TASK REQUIREMENTS: Wherever a picture appears in the listing below, leave it out and reproduce the rest exactly.
BEGIN EXCERPTED RECORDS
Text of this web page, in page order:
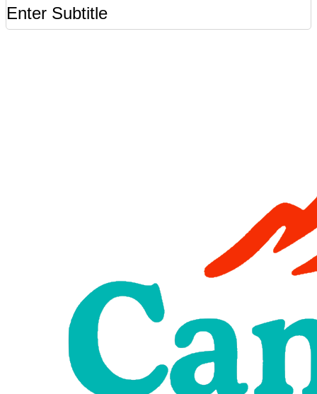
Enter Subtitle
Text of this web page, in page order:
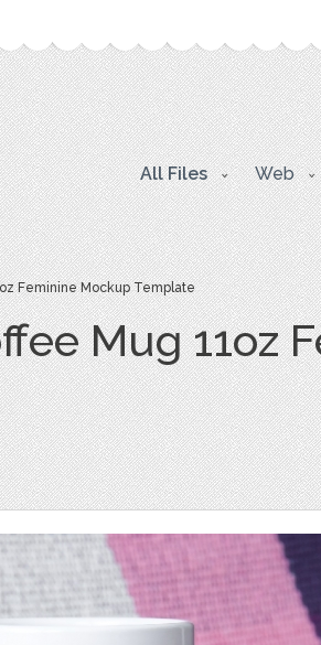
All Files Web
Feminine Mockup Template
Mug 11oz
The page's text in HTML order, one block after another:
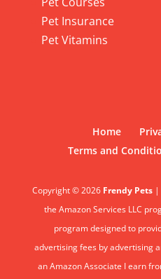
Pet Insurance
Pet Vitamins
Home
Terms and
Copyright © 2026 Frendy Pets |
the Amazon Services LLC
program designed to
advertising fees by advertising
an Amazon Associate I earn
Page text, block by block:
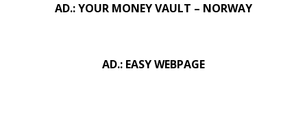
AD.: YOUR MONEY VAULT – NORWAY
AD.: EASY WEBPAGE
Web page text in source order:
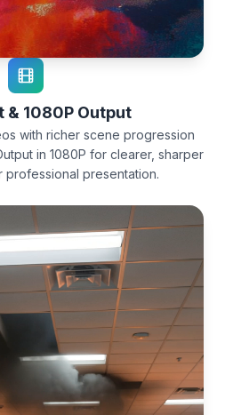
& 1080P Output
with richer scene progression
in 1080P for clearer, sharper
professional presentation.
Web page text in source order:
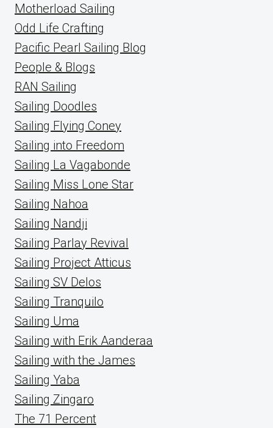
Motherload Sailing
Odd Life Crafting
Pacific Pearl Sailing Blog
People & Blogs
RAN Sailing
Sailing Doodles
Sailing Flying Coney
Sailing into Freedom
Sailing La Vagabonde
Sailing Miss Lone Star
Sailing Nahoa
Sailing Nandji
Sailing Parlay Revival
Sailing Project Atticus
Sailing SV Delos
Sailing Tranquilo
Sailing Uma
Sailing with Erik Aanderaa
Sailing with the James
Sailing Yaba
Sailing Zingaro
The 71 Percent
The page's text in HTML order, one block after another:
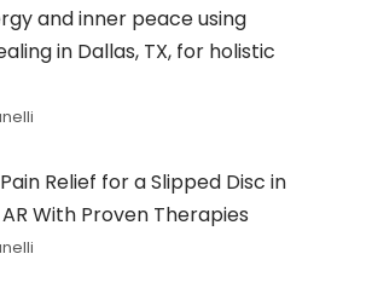
and inner peace using
in Dallas, TX, for holistic
Relief for a Slipped Disc in
With Proven Therapies
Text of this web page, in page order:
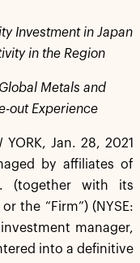
Investment in Japan
in the Region
Metals and
out Experience
YORK, Jan. 28, 2021
by affiliates of
(together with its
the “Firm”) (NYSE:
manager,
into a definitive
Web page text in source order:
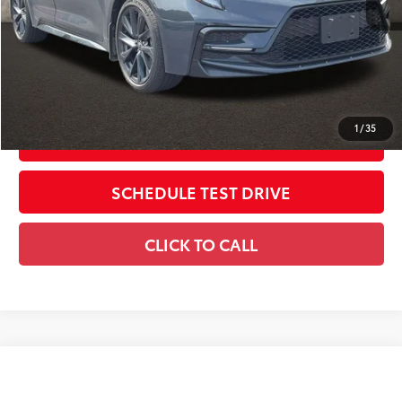
1 /35
Price:
$23,405
Includes all dealer fees. Price excludes tax, title, & registration.
CONFIRM AVAILABILITY
ESTIMATE PAYMENTS
SCHEDULE TEST DRIVE
CLICK TO CALL
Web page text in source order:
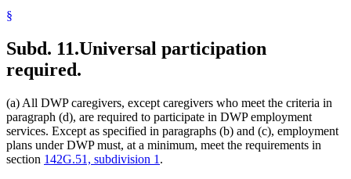
§
Subd. 11.Universal participation
required.
(a) All DWP caregivers, except caregivers who meet the criteria in
paragraph (d), are required to participate in DWP employment
services. Except as specified in paragraphs (b) and (c), employment
plans under DWP must, at a minimum, meet the requirements in
section 142G.51, subdivision 1 .
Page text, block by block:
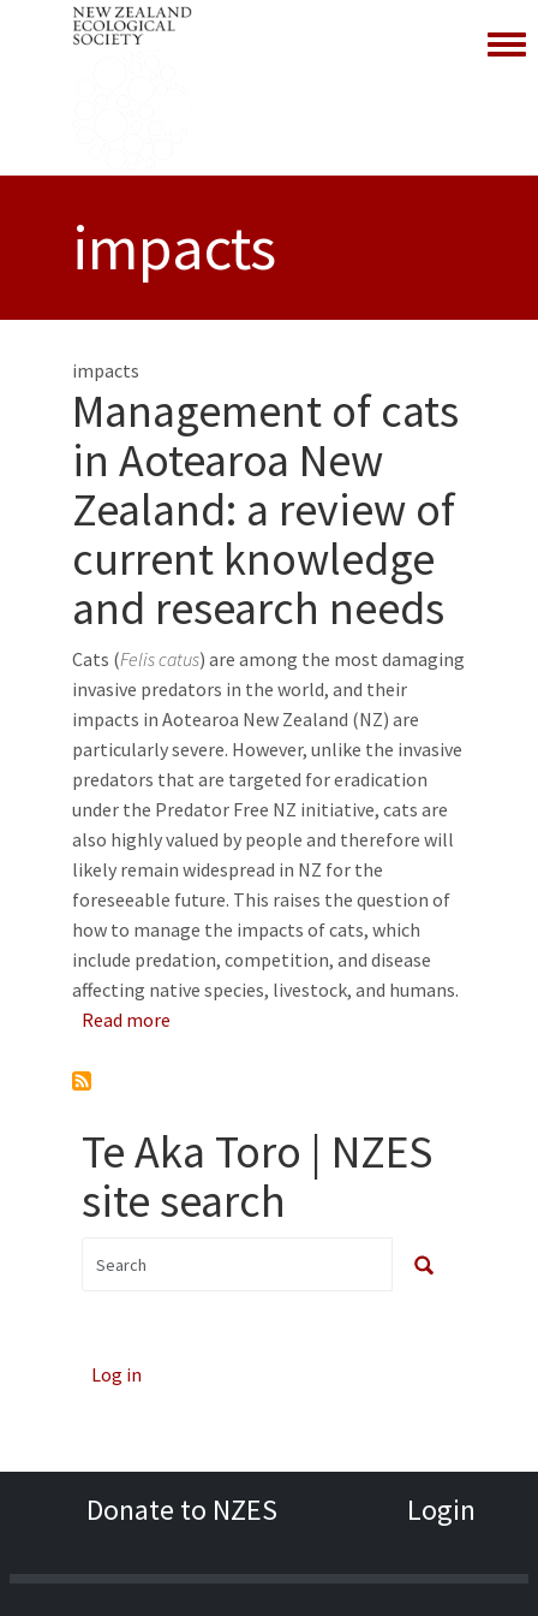
impacts
impacts
Management of cats
in Aotearoa New
Zealand: a review of
current knowledge
and research needs
Cats (Felis catus) are among the most damaging
invasive predators in the world, and their
impacts in Aotearoa New Zealand (NZ) are
particularly severe. However, unlike the invasive
predators that are targeted for eradication
under the Predator Free NZ initiative, cats are
also highly valued by people and therefore will
likely remain widespread in NZ for the
foreseeable future. This raises the question of
how to manage the impacts of cats, which
include predation, competition, and disease
affecting native species, livestock, and humans.
Read more
Te Aka Toro | NZES
site search
Log in
Donate to NZES Login
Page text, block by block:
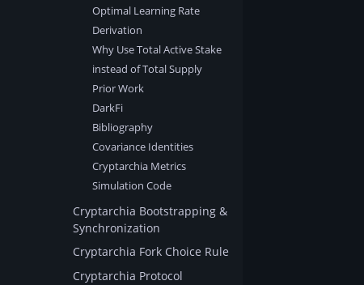
Optimal Learning Rate
Derivation
Why Use Total Active Stake
instead of Total Supply
Prior Work
DarkFi
Bibliography
Covariance Identities
Cryptarchia Metrics
Simulation Code
Cryptarchia Bootstrapping &
Synchronization
Cryptarchia Fork Choice Rule
Cryptarchia Protocol
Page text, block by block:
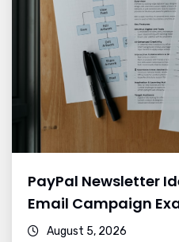
PayPal Newsletter
Email Campaign
August 5, 2026
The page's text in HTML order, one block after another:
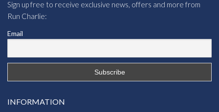
Sign up free to receive exclusive news, offers and more from
Run Charlie:
Email
INFORMATION
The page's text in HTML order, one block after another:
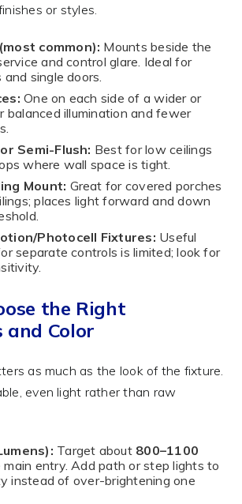
or styles.
common): Mounts beside the
and control glare. Ideal for
single doors.
One on each side of a wider or
balanced illumination and fewer
Semi-Flush: Best for low ceilings
where wall space is tight.
Mount: Great for covered porches
places light forward and down
Photocell Fixtures: Useful
separate controls is limited; look for
the Right
and Color
as much as the look of the fixture.
even light rather than raw
Target about 800–1100
entry. Add path or step lights to
instead of over-brightening one
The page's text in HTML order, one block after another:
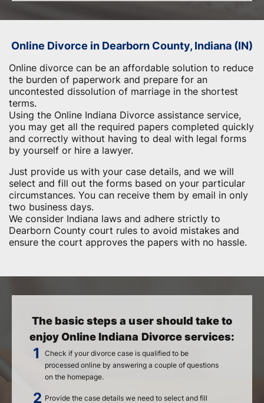
Online Divorce in Dearborn County, Indiana (IN)
Online divorce can be an affordable solution to reduce
the burden of paperwork and prepare for an
uncontested dissolution of marriage in the shortest
terms.
Using the Online Indiana Divorce assistance service,
you may get all the required papers completed quickly
and correctly without having to deal with legal forms
by yourself or hire a lawyer.
Just provide us with your case details, and we will
select and fill out the forms based on your particular
circumstances. You can receive them by email in only
two business days.
We consider Indiana laws and adhere strictly to
Dearborn County court rules to avoid mistakes and
ensure the court approves the papers with no hassle.
The basic steps a user should take to
enjoy Online Indiana Divorce services:
Check if your divorce case is qualified to be
processed online by answering a couple of questions
on the homepage.
Provide the case details we need to select and fill
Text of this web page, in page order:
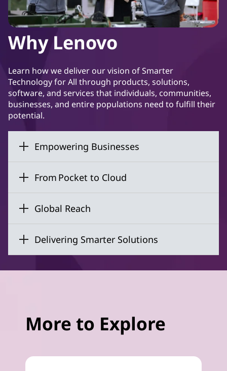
END EXCERPTED RECORDS
SOLUTION FOR THIS EXERCISE:
Text of this web page, in page order:
Enter Subtitle
Text of this web page, in page order:
All Files Web
Feminine Mockup Template
Mug 11oz
The page's text in HTML order, one block after another:
Pet Insurance
Pet Vitamins
Home
Terms and
Copyright © 2026 Frendy Pets |
the Amazon Services LLC
program designed to
advertising fees by advertising
an Amazon Associate I earn
Page text, block by block:
AD.: YOUR MONEY VAULT – NORWAY
AD.: EASY WEBPAGE
Web page text in source order:
& 1080P Output
with richer scene progression
in 1080P for clearer, sharper
professional presentation.
Web page text in source order:
Motherload Sailing
Odd Life Crafting
Pacific Pearl Sailing Blog
People & Blogs
RAN Sailing
Sailing Doodles
Sailing Flying Coney
Sailing into Freedom
Sailing La Vagabonde
Sailing Miss Lone Star
Sailing Nahoa
Sailing Nandji
Sailing Parlay Revival
Sailing Project Atticus
Sailing SV Delos
Sailing Tranquilo
Sailing Uma
Sailing with Erik Aanderaa
Sailing with the James
Sailing Yaba
Sailing Zingaro
The 71 Percent
The page's text in HTML order, one block after another:
and inner peace using
in Dallas, TX, for holistic
Relief for a Slipped Disc in
With Proven Therapies
Text of this web page, in page order:
Investment in Japan
in the Region
Metals and
out Experience
YORK, Jan. 28, 2021
by affiliates of
(together with its
the “Firm”) (NYSE:
manager,
into a definitive
Web page text in source order:
1 /35
Price:
$23,405
Includes all dealer fees. Price excludes tax, title, & registration.
CONFIRM AVAILABILITY
ESTIMATE PAYMENTS
SCHEDULE TEST DRIVE
CLICK TO CALL
Web page text in source order:
§
Subd. 11.Universal participation
required.
(a) All DWP caregivers, except caregivers who meet the criteria in
paragraph (d), are required to participate in DWP employment
services. Except as specified in paragraphs (b) and (c), employment
plans under DWP must, at a minimum, meet the requirements in
section 142G.51, subdivision 1 .
Page text, block by block:
impacts
impacts
Management of cats
in Aotearoa New
Zealand: a review of
current knowledge
and research needs
Cats (Felis catus) are among the most damaging
invasive predators in the world, and their
impacts in Aotearoa New Zealand (NZ) are
particularly severe. However, unlike the invasive
predators that are targeted for eradication
under the Predator Free NZ initiative, cats are
also highly valued by people and therefore will
likely remain widespread in NZ for the
foreseeable future. This raises the question of
how to manage the impacts of cats, which
include predation, competition, and disease
affecting native species, livestock, and humans.
Read more
Te Aka Toro | NZES
site search
Log in
Donate to NZES Login
Page text, block by block:
Optimal Learning Rate
Derivation
Why Use Total Active Stake
instead of Total Supply
Prior Work
DarkFi
Bibliography
Covariance Identities
Cryptarchia Metrics
Simulation Code
Cryptarchia Bootstrapping &
Synchronization
Cryptarchia Fork Choice Rule
Cryptarchia Protocol
Page text, block by block:
PayPal Newsletter
Email Campaign
August 5, 2026
The page's text in HTML order, one block after another:
Sign up free to receive exclusive news, offers and more from
Run Charlie:
Email
INFORMATION
The page's text in HTML order, one block after another:
or styles.
common): Mounts beside the
and control glare. Ideal for
single doors.
One on each side of a wider or
balanced illumination and fewer
Semi-Flush: Best for low ceilings
where wall space is tight.
Mount: Great for covered porches
places light forward and down
Photocell Fixtures: Useful
separate controls is limited; look for
the Right
and Color
as much as the look of the fixture.
even light rather than raw
Target about 800–1100
entry. Add path or step lights to
instead of over-brightening one
The page's text in HTML order, one block after another:
Online Divorce in Dearborn County, Indiana (IN)
Online divorce can be an affordable solution to reduce
the burden of paperwork and prepare for an
uncontested dissolution of marriage in the shortest
terms.
Using the Online Indiana Divorce assistance service,
you may get all the required papers completed quickly
and correctly without having to deal with legal forms
by yourself or hire a lawyer.
Just provide us with your case details, and we will
select and fill out the forms based on your particular
circumstances. You can receive them by email in only
two business days.
We consider Indiana laws and adhere strictly to
Dearborn County court rules to avoid mistakes and
ensure the court approves the papers with no hassle.
The basic steps a user should take to
enjoy Online Indiana Divorce services:
Check if your divorce case is qualified to be
processed online by answering a couple of questions
on the homepage.
Provide the case details we need to select and fill
Text of this web page, in page order:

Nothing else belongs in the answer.